Infrastructure development and finance company headquartered in Mumbai, India

Infrastructure Leasing & Financial Services Limited (IL&FS) is an Indian state-funded infrastructure development and finance company. It was created by public sector banks and insurance companies.

It operates through more than 250 subsidiaries including IL&FS Investment managers, IL&FS financial services and IL&FS Transportation networks India Limited (ITNL). Its projects include some of the largest infrastructure projects in India including India's longest tunnel, Dr.

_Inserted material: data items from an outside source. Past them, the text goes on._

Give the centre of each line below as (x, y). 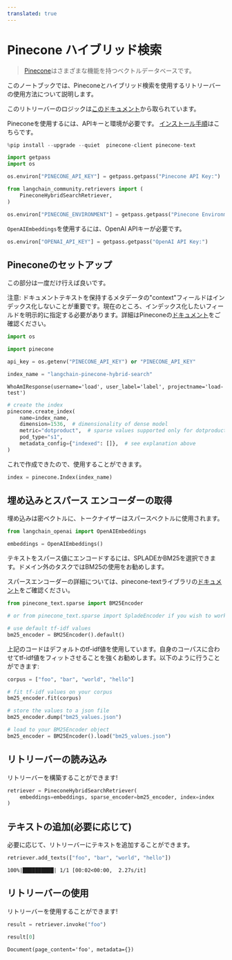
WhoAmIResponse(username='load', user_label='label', (86, 386)
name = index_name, (45, 418)
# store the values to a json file (58, 711)
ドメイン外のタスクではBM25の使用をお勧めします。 (93, 567)
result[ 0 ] (21, 937)
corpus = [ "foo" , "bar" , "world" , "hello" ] (71, 679)
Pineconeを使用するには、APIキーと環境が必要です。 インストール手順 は (110, 123)
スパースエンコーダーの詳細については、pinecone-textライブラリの (103, 582)
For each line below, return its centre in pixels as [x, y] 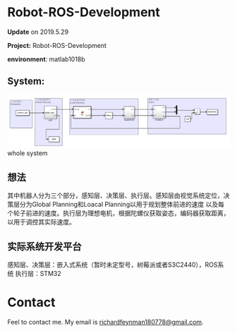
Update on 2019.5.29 [38, 32]
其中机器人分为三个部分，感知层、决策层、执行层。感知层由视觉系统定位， [115, 195]
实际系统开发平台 [44, 247]
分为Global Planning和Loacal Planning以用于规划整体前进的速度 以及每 [122, 205]
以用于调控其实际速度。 [41, 222]
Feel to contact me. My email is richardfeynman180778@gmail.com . [105, 322]
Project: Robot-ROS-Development [57, 45]
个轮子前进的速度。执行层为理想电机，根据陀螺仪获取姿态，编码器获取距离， [119, 213]
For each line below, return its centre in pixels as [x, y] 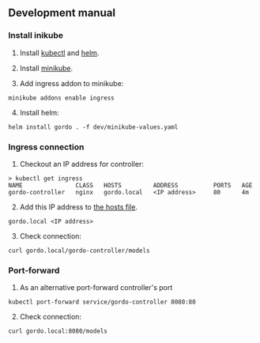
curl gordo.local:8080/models [58, 331]
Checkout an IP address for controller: [81, 164]
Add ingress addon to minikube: [72, 83]
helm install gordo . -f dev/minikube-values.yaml [93, 127]
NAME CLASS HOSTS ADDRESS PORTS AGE [130, 185]
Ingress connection [46, 147]
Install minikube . [46, 68]
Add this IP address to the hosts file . [79, 207]
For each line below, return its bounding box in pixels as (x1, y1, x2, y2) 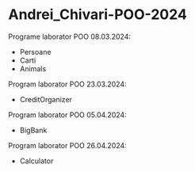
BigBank (19, 125, 48, 135)
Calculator (19, 156, 54, 166)
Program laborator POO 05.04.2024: (8, 109, 127, 120)
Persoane (19, 47, 52, 56)
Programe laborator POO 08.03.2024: (8, 32, 131, 41)
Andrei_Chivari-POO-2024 (8, 6, 188, 24)
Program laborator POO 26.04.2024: (8, 140, 127, 150)
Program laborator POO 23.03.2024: (8, 79, 127, 89)

Syama Prasad Mookerjee Tunnel, which opened for traffic in April 2017. After the company defaulted on its loans in 2018, the Government of India took control of the company and appointed a new board.

== History ==
IL&FS was formed in 1987 as an "RBI registered Core Investment Company" by three financial institutions, namely the Central Bank of India (50.5%), UTI (30.5%) and HDFC (19%), to provide finance and loans for major infrastructure projects. Gradually, as the organisation needed better financing, it additionally opened itself to two large international players, namely Mitsubishi (through Orix corporation Japan) and the Abu Dhabi Investment authority. Subsequently, Life Insurance Corporation India (25.34%), Orix and ADIA became its largest shareholders, a pattern that continues to this day.

Currently, its institutional shareholders include Life Insurance Corporation of India (LIC), Orix and Abu Dhabi Investment Authority, with small shareholdings by a few Indian banks. State Bank of India (SBI) was a share holder till 2017, after which it sold its stake in the company. A few foreign investors including Greenspring associates remain investors in its subsidiary companies, especially IL&FS transportation and IL&FS infrastructure services.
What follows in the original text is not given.